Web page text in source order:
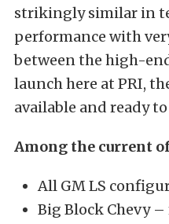
strikingly similar in
performance with
between the high-
launch here at PRI,
available and ready
Among the current
All GM LS
Big Block Chevy
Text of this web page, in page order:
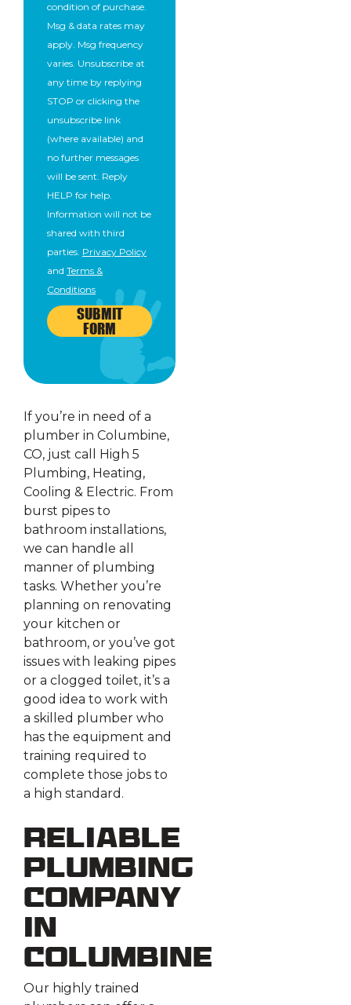
condition of purchase.
Msg & data rates may
apply. Msg frequency
varies. Unsubscribe at
any time by replying
STOP or clicking the
unsubscribe link
(where available) and
no further messages
will be sent. Reply
HELP for help.
Information will not be
shared with third
parties. Privacy Policy
and Terms &
Conditions
SUBMIT
FORM
If you’re in need of a
plumber in Columbine,
CO, just call High 5
Plumbing, Heating,
Cooling & Electric. From
burst pipes to
bathroom installations,
we can handle all
manner of plumbing
tasks. Whether you’re
planning on renovating
your kitchen or
bathroom, or you’ve got
issues with leaking pipes
or a clogged toilet, it’s a
good idea to work with
a skilled plumber who
has the equipment and
training required to
complete those jobs to
a high standard.
Reliable
Plumbing
Company
in
Columbine
Our highly trained
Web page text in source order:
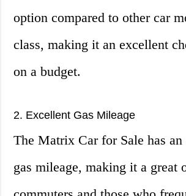
option compared to other car
class, making it an excellent
on a budget.
2. Excellent Gas Mileage
The Matrix Car for Sale has an
gas mileage, making it a great
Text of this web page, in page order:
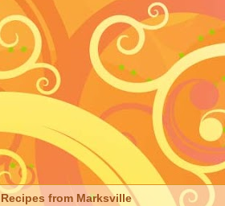
Recipes from Marksville
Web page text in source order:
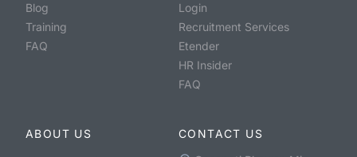
Blog
Training
FAQ
Login
Recruitment Services
Etender
HR Insider
FAQ
ABOUT US
CONTACT US
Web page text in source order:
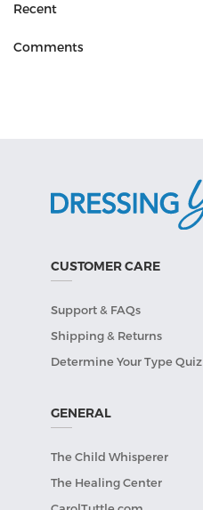
Recent
Comments
CUSTOMER CARE
Support & FAQs
Shipping & Returns
Determine Your Type Quiz
GENERAL
The Child Whisperer
The Healing Center
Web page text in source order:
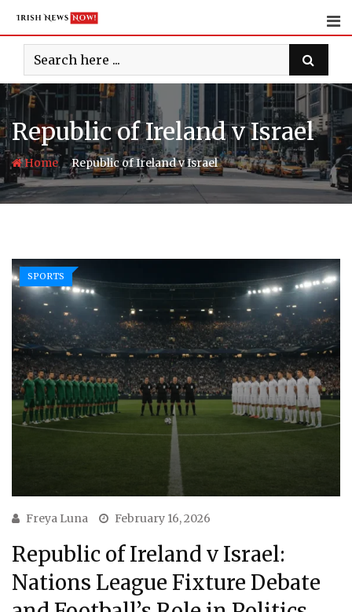
content
Republic of Ireland v Israel
Home-Republic of Ireland v Israel
SPORTS
Freya Luna February 16, 2026
Republic of Ireland v Israel:
Nations League Fixture Debate
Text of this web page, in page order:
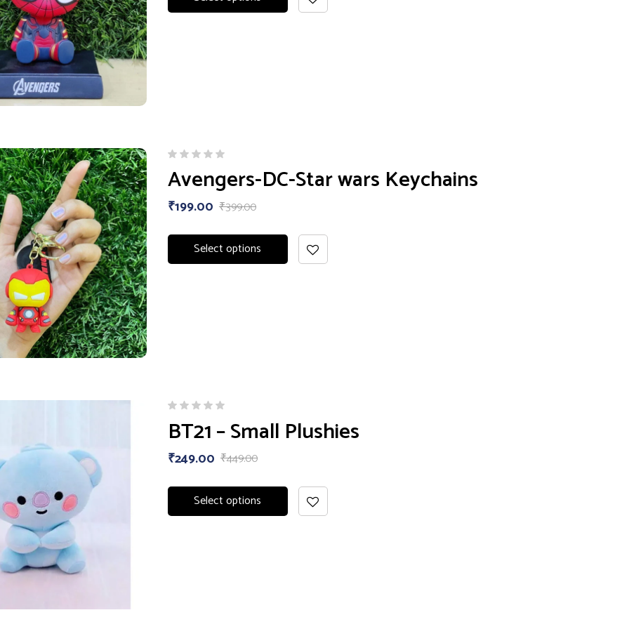
Avengers-DC-Star wars Keychains
₹399.00
₹199.00
Select options
BT21 – Small Plushies
₹449.00
₹249.00
Select options
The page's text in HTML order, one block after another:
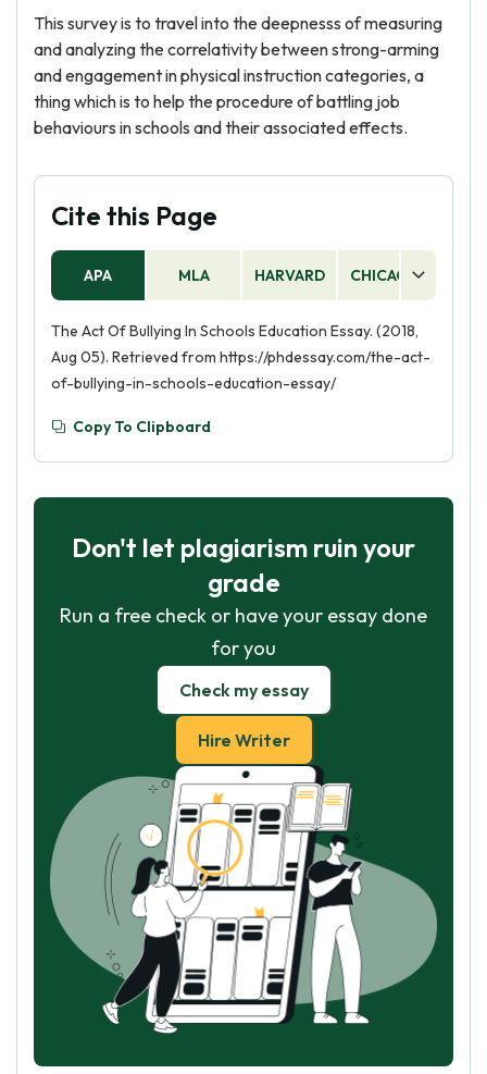
This survey is to travel into the deepnesss of measuring
and analyzing the correlativity between strong-arming
and engagement in physical instruction categories, a
thing which is to help the procedure of battling job
behaviours in schools and their associated effects.
Cite this Page
APA MLA HARVARD CHICAGO
The Act Of Bullying In Schools Education Essay. (2018,
Aug 05). Retrieved from https://phdessay.com/the-act-
of-bullying-in-schools-education-essay/
Copy To Clipboard
Don't let plagiarism ruin your
grade
Run a free check or have your essay done
for you
Check my essay
Hire Writer
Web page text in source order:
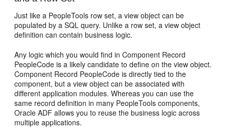
Just like a PeopleTools row set, a view object can be
populated by a SQL query. Unlike a row set, a view object
definition can contain business logic.
Any logic which you would find in Component Record
PeopleCode is a likely candidate to define on the view object.
Component Record PeopleCode is directly tied to the
component, but a view object can be associated with
different application modules. Whereas you can use the
same record definition in many PeopleTools components,
Oracle ADF allows you to reuse the business logic across
multiple applications.
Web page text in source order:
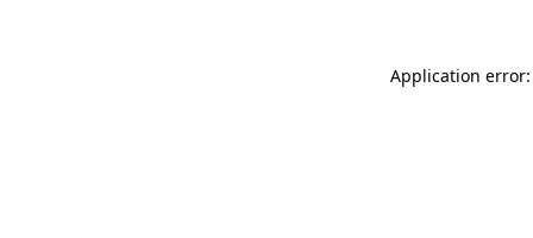
Application
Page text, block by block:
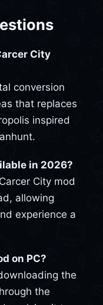
City
conversion
that replaces
inspired
in 2026?
City mod
allowing
experience a
on PC?
the
the
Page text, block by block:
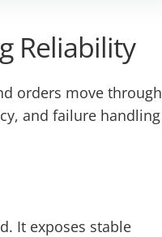
Reliability
orders move through
and failure handling
It exposes stable
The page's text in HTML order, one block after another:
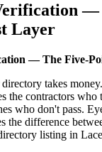
—
Layer
— The Five-
takes
the contractors
who don't pass.
the difference
listing in
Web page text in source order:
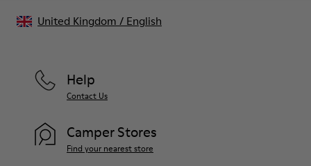
Help
Contact Us
Camper Stores
Find your nearest store
United Kingdom / English
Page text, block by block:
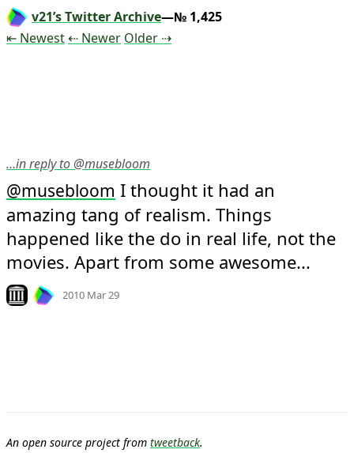
v21’s Twitter Archive—№ 1,425
⇤ NewestTweet
⇠ NewerTweet
OlderTweet
⇢
…in reply to @musebloom
@musebloom I thought it had an
amazing tang of realism. Things
happened like the do in real life, not the
movies. Apart from some awesome...
Look on archive.org
2010 Mar 29
An open source project from tweetback.
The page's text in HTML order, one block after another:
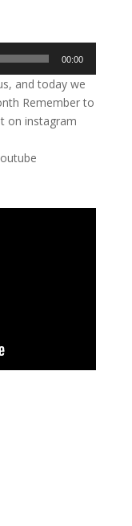
00:00
and today we
Remember to
on instagram
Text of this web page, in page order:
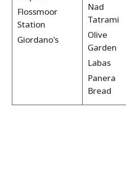
Flossmoor
Station
Giordano's
Nad
Tatrami
Olive
Garden
Labas
Panera
Bread
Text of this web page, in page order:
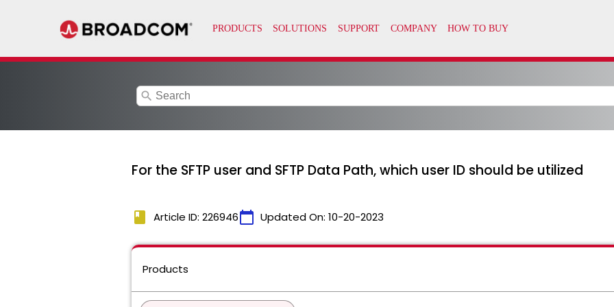
search
For the SFTP user and SFTP Data Path, which user ID should be utilized
book Article ID: 226946calendar_today Updated On: 10-20-2023
Products
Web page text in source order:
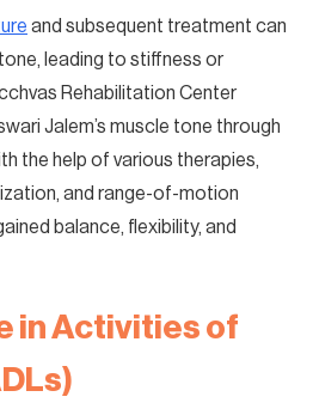
and subsequent treatment can
leading to stiffness or
Rehabilitation Center
Jalem’s muscle tone through
the help of various therapies,
and range-of-motion
balance, flexibility, and
in Activities of
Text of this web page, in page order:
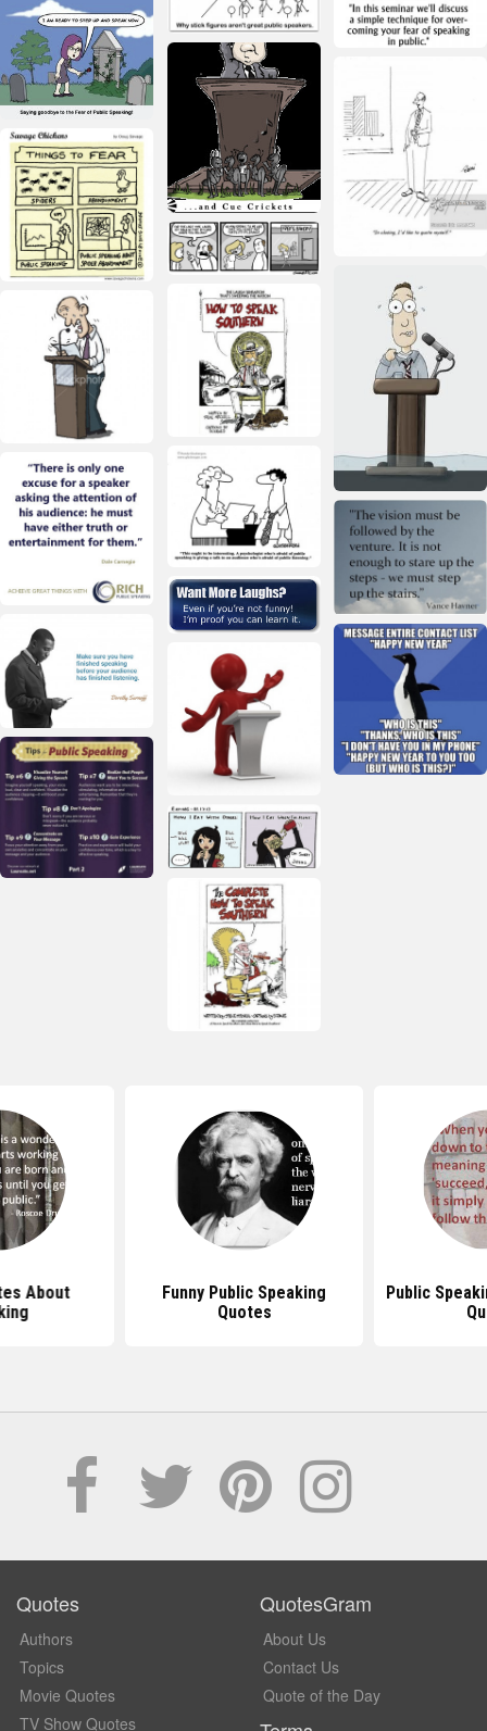
About
Funny Public Speaking
Quotes
Public
Quotes
Authors
Topics
Movie Quotes
TV Show Quotes
QuotesGram
About Us
Contact Us
Quote of the Day
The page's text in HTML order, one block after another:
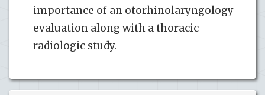
importance of an otorhinolaryngology
evaluation along with a thoracic
radiologic study.
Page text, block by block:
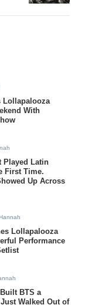
Lollapalooza
With
Played Latin
First Time.
Up Across
Lollapalooza
Performance
BTS a
Walked Out of
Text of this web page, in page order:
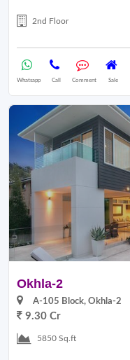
*****
Your task is to repeat the listing exactly while omitting its pictures.

Web page text in source order:
strikingly similar in
performance with
between the high-
launch here at PRI,
available and ready
Among the current
All GM LS
Big Block Chevy
Text of this web page, in page order:
condition of purchase.
Msg & data rates may
apply. Msg frequency
varies. Unsubscribe at
any time by replying
STOP or clicking the
unsubscribe link
(where available) and
no further messages
will be sent. Reply
HELP for help.
Information will not be
shared with third
parties. Privacy Policy
and Terms &
Conditions
SUBMIT
FORM
If you’re in need of a
plumber in Columbine,
CO, just call High 5
Plumbing, Heating,
Cooling & Electric. From
burst pipes to
bathroom installations,
we can handle all
manner of plumbing
tasks. Whether you’re
planning on renovating
your kitchen or
bathroom, or you’ve got
issues with leaking pipes
or a clogged toilet, it’s a
good idea to work with
a skilled plumber who
has the equipment and
training required to
complete those jobs to
a high standard.
Reliable
Plumbing
Company
in
Columbine
Our highly trained
Web page text in source order:
option compared to other car
class, making it an excellent
on a budget.
2. Excellent Gas Mileage
The Matrix Car for Sale has an
gas mileage, making it a great
Text of this web page, in page order:
Recipes from Marksville
Web page text in source order:
Blog
Training
FAQ
Login
Recruitment Services
Etender
HR Insider
FAQ
ABOUT US
CONTACT US
Web page text in source order:
Recent
Comments
CUSTOMER CARE
Support & FAQs
Shipping & Returns
Determine Your Type Quiz
GENERAL
The Child Whisperer
The Healing Center
Web page text in source order:
content
Republic of Ireland v Israel
Home-Republic of Ireland v Israel
SPORTS
Freya Luna February 16, 2026
Republic of Ireland v Israel:
Nations League Fixture Debate
Text of this web page, in page order:
Avengers-DC-Star wars Keychains
₹399.00
₹199.00
Select options
BT21 – Small Plushies
₹449.00
₹249.00
Select options
The page's text in HTML order, one block after another:
This survey is to travel into the deepnesss of measuring
and analyzing the correlativity between strong-arming
and engagement in physical instruction categories, a
thing which is to help the procedure of battling job
behaviours in schools and their associated effects.
Cite this Page
APA MLA HARVARD CHICAGO
The Act Of Bullying In Schools Education Essay. (2018,
Aug 05). Retrieved from https://phdessay.com/the-act-
of-bullying-in-schools-education-essay/
Copy To Clipboard
Don't let plagiarism ruin your
grade
Run a free check or have your essay done
for you
Check my essay
Hire Writer
Web page text in source order:
Just like a PeopleTools row set, a view object can be
populated by a SQL query. Unlike a row set, a view object
definition can contain business logic.
Any logic which you would find in Component Record
PeopleCode is a likely candidate to define on the view object.
Component Record PeopleCode is directly tied to the
component, but a view object can be associated with
different application modules. Whereas you can use the
same record definition in many PeopleTools components,
Oracle ADF allows you to reuse the business logic across
multiple applications.
Web page text in source order:
Application
Page text, block by block:
City
conversion
that replaces
inspired
in 2026?
City mod
allowing
experience a
on PC?
the
the
Page text, block by block:
Reliability
orders move through
and failure handling
It exposes stable
The page's text in HTML order, one block after another:
—
Layer
— The Five-
takes
the contractors
who don't pass.
the difference
listing in
Web page text in source order:
Help
Contact Us
Camper Stores
Find your nearest store
United Kingdom / English
Page text, block by block:
v21’s Twitter Archive—№ 1,425
⇤ NewestTweet
⇠ NewerTweet
OlderTweet
⇢
…in reply to @musebloom
@musebloom I thought it had an
amazing tang of realism. Things
happened like the do in real life, not the
movies. Apart from some awesome...
Look on archive.org
2010 Mar 29
An open source project from tweetback.
The page's text in HTML order, one block after another:
00:00
and today we
Remember to
on instagram
Text of this web page, in page order:
Flossmoor
Station
Giordano's
Nad
Tatrami
Olive
Garden
Labas
Panera
Bread
Text of this web page, in page order:
search
For the SFTP user and SFTP Data Path, which user ID should be utilized
book Article ID: 226946calendar_today Updated On: 10-20-2023
Products
Web page text in source order:
and subsequent treatment can
leading to stiffness or
Rehabilitation Center
Jalem’s muscle tone through
the help of various therapies,
and range-of-motion
balance, flexibility, and
in Activities of
Text of this web page, in page order:
About
Funny Public Speaking
Quotes
Public
Quotes
Authors
Topics
Movie Quotes
TV Show Quotes
QuotesGram
About Us
Contact Us
Quote of the Day
The page's text in HTML order, one block after another:
importance of an otorhinolaryngology
evaluation along with a thoracic
radiologic study.
Page text, block by block:
Lollapalooza
With
Played Latin
First Time.
Up Across
Lollapalooza
Performance
BTS a
Walked Out of
Text of this web page, in page order:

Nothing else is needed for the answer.